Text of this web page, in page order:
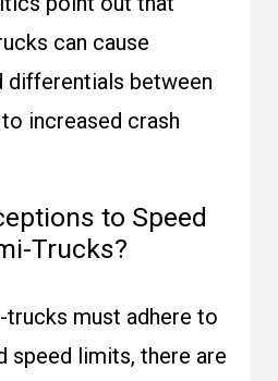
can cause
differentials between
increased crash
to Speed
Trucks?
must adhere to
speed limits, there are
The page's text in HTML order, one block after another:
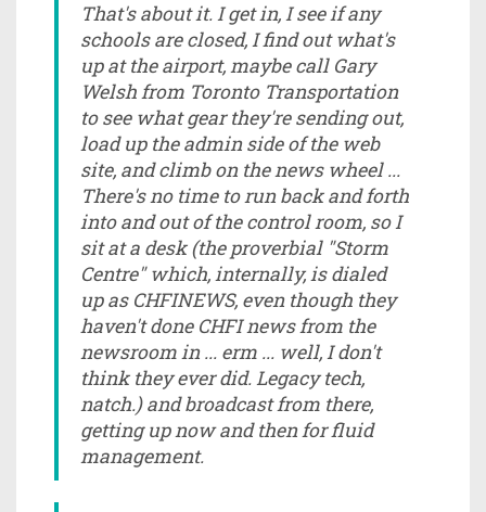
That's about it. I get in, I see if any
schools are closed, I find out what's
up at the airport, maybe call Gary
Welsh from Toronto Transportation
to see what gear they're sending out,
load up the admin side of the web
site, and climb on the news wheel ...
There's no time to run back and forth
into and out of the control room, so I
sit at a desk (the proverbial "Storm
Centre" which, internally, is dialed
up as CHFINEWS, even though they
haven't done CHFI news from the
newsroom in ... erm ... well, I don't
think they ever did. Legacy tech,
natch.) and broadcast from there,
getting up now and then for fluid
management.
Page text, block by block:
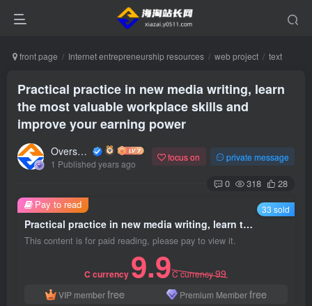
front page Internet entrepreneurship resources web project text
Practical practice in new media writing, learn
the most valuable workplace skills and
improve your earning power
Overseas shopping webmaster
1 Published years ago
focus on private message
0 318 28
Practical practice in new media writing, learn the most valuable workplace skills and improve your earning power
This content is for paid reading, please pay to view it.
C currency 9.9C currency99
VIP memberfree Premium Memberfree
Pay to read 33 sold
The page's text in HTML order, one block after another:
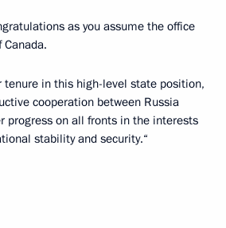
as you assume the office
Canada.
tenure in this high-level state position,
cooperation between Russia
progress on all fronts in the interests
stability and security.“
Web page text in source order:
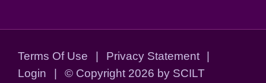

##########

▶ Task description
Omit the pictures and write out the lines above from the one with "Page text, block" through the last, unchanged.

▶ Written reply
Page text, block by block:
front page Internet entrepreneurship resources web project text
Practical practice in new media writing, learn
the most valuable workplace skills and
improve your earning power
Overseas shopping webmaster
1 Published years ago
focus on private message
0 318 28
Practical practice in new media writing, learn the most valuable workplace skills and improve your earning power
This content is for paid reading, please pay to view it.
C currency 9.9C currency99
VIP memberfree Premium Memberfree
Pay to read 33 sold
The page's text in HTML order, one block after another:
as you assume the office
Canada.
tenure in this high-level state position,
cooperation between Russia
progress on all fronts in the interests
stability and security.“
Web page text in source order:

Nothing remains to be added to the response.